Dia masih diam di hadapanku sambil meremas-remas tisu. Aku pun tak berani memandang matanya. Aku tidak sanggup menatap matanya, karena aku akan kembali menangis. Menangisi kisah pershabatan kami.

            Selama aku bersahabat dengannya, akhirnya aku menemukan pasangan sahabatku. Seperti Miley Stewart dan Lily Truscott di serial Hannah Montana. Aku merasa persahabatan kami akan bertahan lama dan bisa seperti Miley dan Lily. Ternyata, disinilah kami sekarang tidak berani saling tatap untuk menyelesaikan masalah kami.

“Tapi, lo nggak seharusnya berkata kaya gitu? Kita kan masih bisa omongin ini baik-baik kan?”

            Aku tau aku salah telah mengumpat padanya. Tapi aku tidak akan pernah mengumpat, kalau bukan karena masalah yang besar. Dan ini menyangku persahabatanku. Orang yang paling aku percaya dan sudah seperti Mama keduaku. Aku menahan semua emosiku, dan berkata pada diri sendiri, bahwa ini bukan seluruhnya kesalahan dia, tapi aku juga salah.

“Iya lo bener gue salah. Gue minta maaf, tapi gue nggak nyangka aja…. kalau lo. Lo lebih milih teman lain dibandingkan gue. Lo berbagi tawa, cerita, rahasia dengan dia.” Aku menarik nafasku dan mulai berani menatap matanya dan detik itu juga bulir-bulir air mataku mengalir.

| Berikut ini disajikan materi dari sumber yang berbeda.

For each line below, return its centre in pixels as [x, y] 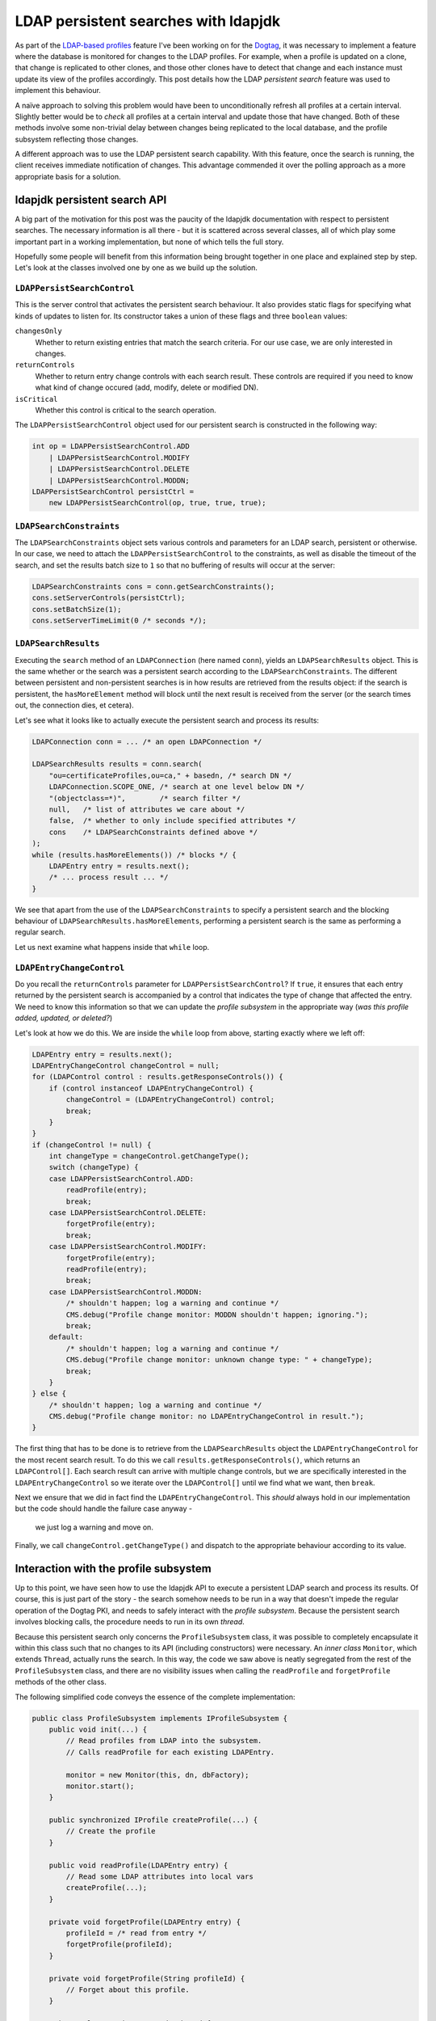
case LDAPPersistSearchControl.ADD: [121, 1179]
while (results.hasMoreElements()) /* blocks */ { [134, 854]
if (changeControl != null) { [92, 1145]
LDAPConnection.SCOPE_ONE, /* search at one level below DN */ [177, 787]
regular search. [40, 932]
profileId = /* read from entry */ [136, 1933]
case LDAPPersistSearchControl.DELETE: [128, 1213]
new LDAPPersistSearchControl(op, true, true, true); [157, 503]

“Yang nggak habis gue pikir. Lo lebih percaya dia dibandingkan gue! Lo pinjemin hal-hal kecil itu ke dia, tanpa sepengetahuan gue. Dan saat temen kita kesini, lo nggak kasih itu dengan berbagai alasan. Apa sebegitunya lo berubah?” jelasku memburu. Emosi sudah mengambil alih hampir sebagian pikiranku. Aku berharap masih bisa menahan semuanya, dan bisa menghasilkan jalan keluar yang terbaik.

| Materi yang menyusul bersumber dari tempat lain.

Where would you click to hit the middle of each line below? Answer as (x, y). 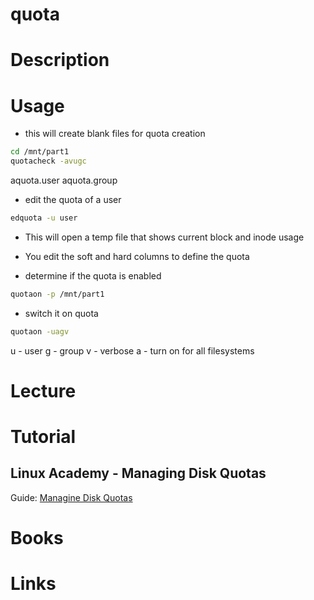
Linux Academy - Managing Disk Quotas (138, 473)
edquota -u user (44, 218)
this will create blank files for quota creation (115, 134)
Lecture (43, 390)
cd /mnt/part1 (40, 152)
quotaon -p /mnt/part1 (57, 294)
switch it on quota (61, 313)
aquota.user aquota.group (64, 180)

Aku berhenti dan kembali membuang pandanganku ke jalan raya sambil memainkan sedotan di minumanku. Aku masih menunggu di berbicara. Dia masih tidak terima dengan umpatanku di sosial media. Karena seharusnya dia tau diriku, seperti aku mengetahui dirinya. Aku tidak punya siapa-siapa selain dia. Karena seharusnya aku bisa bercerita dengannya, dan kini posisiku sudah digantikan.

Kami sudah menghabiskan satu jam berlalu. Air mata tidak berhenti-henti di kedua pipiku. Aku masih merasa ini belum selesai, kalau jalan keluarnya belum terucap.

“Gue nggak tau, setelah ini kita bakal gimana? Dan yang pasti… kita nggak bisa jadi sahabat lagi. Gue minta maaf, tapi ini yang terbaik. Karena dengan begitu, gue harap gue nggak bakal cemburu lagi, kalau posisi gue udah digantikan dengan teman-teman baru lo, dan semua sifat baru lo” jelasku.

Hari itu kami berdamai, dan juga berpisah. Kami tetap tertawa. Kami tetap bercerita. Kami tetap jalan bersama. Kami tetap berkomunikasi. Tapi kami bukan lagi Miley dan Lily, sahabat sejati. Kami hanya dua teman, yang pernah bersahabat dekat.

Tidak ada lagi sebutan Mama kedua. Dan ucapanku waktu itu ‘Tidak akan terpisahkan’ ternyata takdir berkata lain. Tuhan punya rencana, dan umat yang menjalankannya.